By Tom Wachunas
For this Players
Guild production of The Hobbit (adapted
by Markland Taylor and based on the classic 1937 novel by J.R.R. Tolkien),
director Micah Harvey was a man on a mission. He must surely have felt a
solidarity with the central character, a hobbit named Bilbo Baggins, who was
recruited by the wizard Gandalph to accompany a dwarf named Thorin to hunt down
the evil dragon Smaug, and steal back its ill-gotten treasure. Harvey’s dragon,
if you please, was to somehow transfer the fantastical dramatic and visual
sprawl of Tolkien’s narrative – already imprinted on pop culture as an epic
film trilogy - into the unlikely and otherwise tight confines of the Guild’s
arena theater. Even more challenging is the fact that Markland Taylor’s very
compacted stage adaptation unfolds in only about 90 minutes with a cast of just
six actors.
This small band of
performers has to in turn play a bevy of interconnected roles depicting
dwarves, elves, goblins, trolls, and assorted other woodland denizens. A
daunting task, to be sure. But aside from some passages when the overall
dialogue energy and expressivity becomes a bit lethargic (arguably as much a
flaw in the writing as it is in audible delivery), it’s a task well met here with
notable versatility and panache.
Three of the
actors have single roles.

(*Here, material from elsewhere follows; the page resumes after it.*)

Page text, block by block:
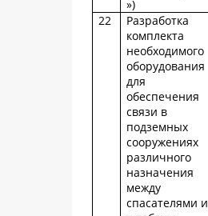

Douglas Lizak, as Bildo Baggins, turns in a warm and intricately
nuanced rendering of the reluctant and nervous hobbit, who much prefers simple
creature comforts - such as smoking his pipe and eating favorite foods on his
idyllic home turf - to stalking a dragon in forbidding lands. He’d rather be
called “expert treasure hunter” than “burglar,” and much of the story embraces
his struggle to realize his latent courage and inventiveness that prompted
Gandalf to enlist him in the first place.
But Bilbo’s
travelling companion, the dwarf Thorin, played by Bobby Severns, doesn’t
initially share Gandalph’s faith in the jittery hobbit. As Bilbo’s more confrontational counterpart,
Severns captures his character’s sardonic and feisty nature with memorable
finesse.
In his role of Gandalph,
Jonathan Tisevich is both a commanding and at times gently understated
presence. He’s at once the tender encourager and the powerful, stern mentor - a
mystical catalyst and embodiment of fatherly optimism tempered with cautionary
wisdom.
Meanwhile, the
three remaining actors in the cast each have multiple roles of varying
durations that nonetheless call for all sorts of postures and attitudes,
ranging from the convincingly regal or militant, to the just plain silly or
malevolent. In one of several scenes worth the price of admission, Russell
Jones, Corey Paulus, and Jacob Sustersic are particularly spectacular – and
hilarious – as three gargantuan trolls apparently made of stone. Bellowing in
deliciously gravelly voices, they bicker over what do with the cowering Bilbo.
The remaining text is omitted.